Posted by 9w2bba on 6 August 2007

Since radio signals can cross multiple time zones and the international date line, some worldwide standard for time and date is needed. This standard is Coordinated Universal Time, abbreviated UTC. This was formerly known as Greenwich mean time (GMT). Other terms used to refer to it include “Zulu time” (after the “Z” often used after UTC times), “universal time,” and “world time.”UTC is used by international short-wave broadcasters in their broadcast and program schedules. Ham radio operators, short-wave listeners, the military, and utility radio services are also big users of UTC.

Greenwich mean time was based upon the time at the zero degree meridian that crossed through Greenwich, England. GMT became a world time and date standard because it was used by Britain’s Royal Navy and merchant fleet during the nineteenth century. Today, UTC uses precise atomic clocks, short-wave time signals, and satellites to ensure that UTC remains a reliable, accurate standard for scientific and navigational purposes. Despite the improvements in accuracy, however, the same principles used in GMT have been carried over into UTC.

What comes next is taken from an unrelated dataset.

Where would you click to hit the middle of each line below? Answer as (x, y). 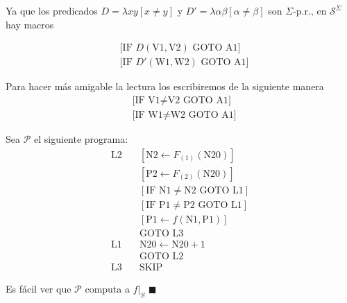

UTC uses a 24-hour system of time notation. “1:00 a.m.” in UTC is expressed as 0100, pronounced “zero one hundred.” Fifteen minutes after 0100 is expressed as 0115; thirty-eight minutes after 0100 is 0138 (usually pronounced “zero one thirty-eight”). The time one minute after 0159 is 0200. The time one minute after 1259 is 1300 (pronounced “thirteen hundred”). This continues until 2359. One minute later is 0000 (”zero hundred”), and the start of a new UTC day.

To convert UTC to local time, you have to add or subtract hours from it. For persons west of the zero meridian to the international date line, hours are subtracted from UTC to convert to local time.